- **Your goal**:
What lines of the data hold the string "Specialist"? Copy them all.

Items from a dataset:
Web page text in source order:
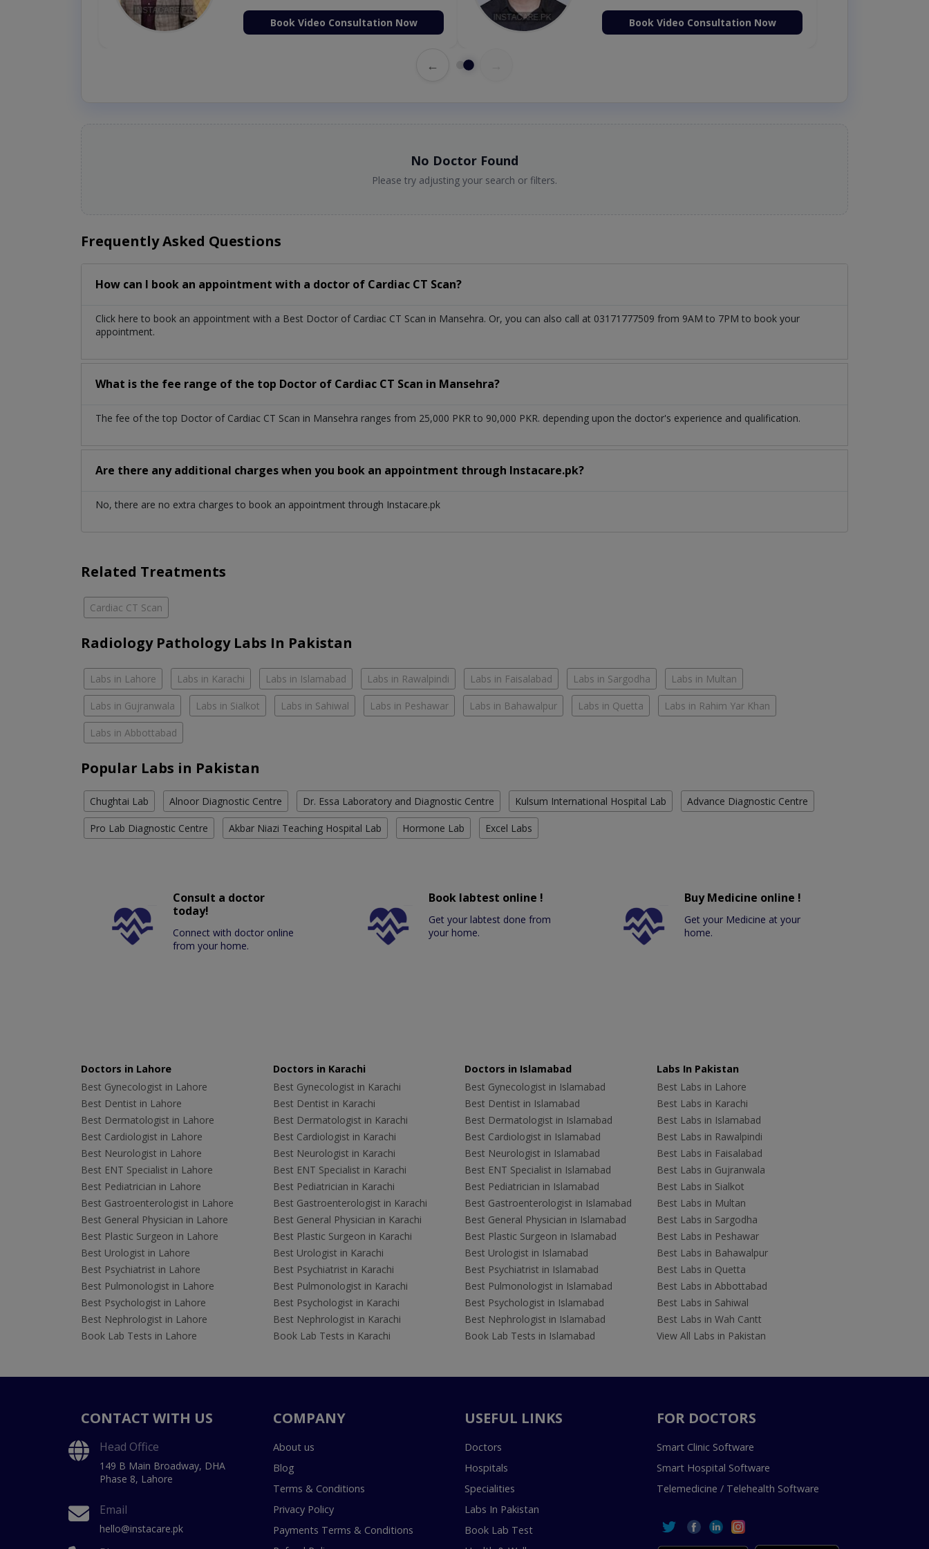
Book Video Consultation Now Book Video Consultation Now
←
No Doctor Found
Please try adjusting your search or filters.
Frequently Asked Questions
How can I book an appointment with a doctor of Cardiac CT Scan?
Click here to book an appointment with a Best Doctor of Cardiac CT Scan in Mansehra. Or, you can also call at 03171777509 from 9AM to 7PM to book your
appointment.
What is the fee range of the top Doctor of Cardiac CT Scan in Mansehra?
The fee of the top Doctor of Cardiac CT Scan in Mansehra ranges from 25,000 PKR to 90,000 PKR. depending upon the doctor's experience and qualification.
Are there any additional charges when you book an appointment through Instacare.pk?
No, there are no extra charges to book an appointment through Instacare.pk
Related Treatments
Cardiac CT Scan
Radiology Pathology Labs In Pakistan
Labs in Lahore Labs in Karachi Labs in Islamabad Labs in Rawalpindi Labs in Faisalabad Labs in Sargodha Labs in Multan
Labs in Gujranwala Labs in Sialkot Labs in Sahiwal Labs in Peshawar Labs in Bahawalpur Labs in Quetta Labs in Rahim Yar Khan
Labs in Abbottabad
Popular Labs in Pakistan
Chughtai Lab Alnoor Diagnostic Centre Dr. Essa Laboratory and Diagnostic Centre Kulsum International Hospital Lab Advance Diagnostic Centre
Pro Lab Diagnostic Centre Akbar Niazi Teaching Hospital Lab Hormone Lab Excel Labs
Consult a doctor
today!
Connect with doctor online
from your home.
Book labtest online !
Get your labtest done from
your home.
Buy Medicine online !
Get your Medicine at your
home.
Doctors in Lahore
Best Gynecologist in Lahore
Best Dentist in Lahore
Best Dermatologist in Lahore
Best Cardiologist in Lahore
Best Neurologist in Lahore
Best ENT Specialist in Lahore
Best Pediatrician in Lahore
Best Gastroenterologist in Lahore
Best General Physician in Lahore
Best Plastic Surgeon in Lahore
Best Urologist in Lahore
Best Psychiatrist in Lahore
Best Pulmonologist in Lahore
Best Psychologist in Lahore
Best Nephrologist in Lahore
Book Lab Tests in Lahore
Doctors in Karachi
Best Gynecologist in Karachi
Best Dentist in Karachi
Best Dermatologist in Karachi
Best Cardiologist in Karachi
Best Neurologist in Karachi
Best ENT Specialist in Karachi
Best Pediatrician in Karachi
Best Gastroenterologist in Karachi
Best General Physician in Karachi
Best Plastic Surgeon in Karachi
Best Urologist in Karachi
Best Psychiatrist in Karachi
Best Pulmonologist in Karachi
Best Psychologist in Karachi
Best Nephrologist in Karachi
Book Lab Tests in Karachi
Doctors in Islamabad
Best Gynecologist in Islamabad
Best Dentist in Islamabad
Best Dermatologist in Islamabad
Best Cardiologist in Islamabad
Best Neurologist in Islamabad
Best ENT Specialist in Islamabad
Best Pediatrician in Islamabad
Best Gastroenterologist in Islamabad
Best General Physician in Islamabad
Best Plastic Surgeon in Islamabad
Best Urologist in Islamabad
Best Psychiatrist in Islamabad
Best Pulmonologist in Islamabad
Best Psychologist in Islamabad
Best Nephrologist in Islamabad
Book Lab Tests in Islamabad
Labs In Pakistan
Best Labs in Lahore
Best Labs in Karachi
Best Labs in Islamabad
Best Labs in Rawalpindi
Best Labs in Faisalabad
Best Labs in Gujranwala
Best Labs in Sialkot
Best Labs in Multan
Best Labs in Sargodha
Best Labs in Peshawar
Best Labs in Bahawalpur
Best Labs in Quetta
Best Labs in Abbottabad
Best Labs in Sahiwal
Best Labs in Wah Cantt
View All Labs in Pakistan
CONTACT WITH US
Head Office
149 B Main Broadway, DHA
Phase 8, Lahore
Email
hello@instacare.pk
COMPANY
About us
Blog
Terms & Conditions
Privacy Policy
Payments Terms & Conditions
USEFUL LINKS
Doctors
Hospitals
Specialities
Labs In Pakistan
Book Lab Test
FOR DOCTORS
Smart Clinic Software
Smart Hospital Software
Telemedicine / Telehealth Software

- **Task output**:
Best ENT Specialist in Lahore
Best ENT Specialist in Karachi
Best ENT Specialist in Islamabad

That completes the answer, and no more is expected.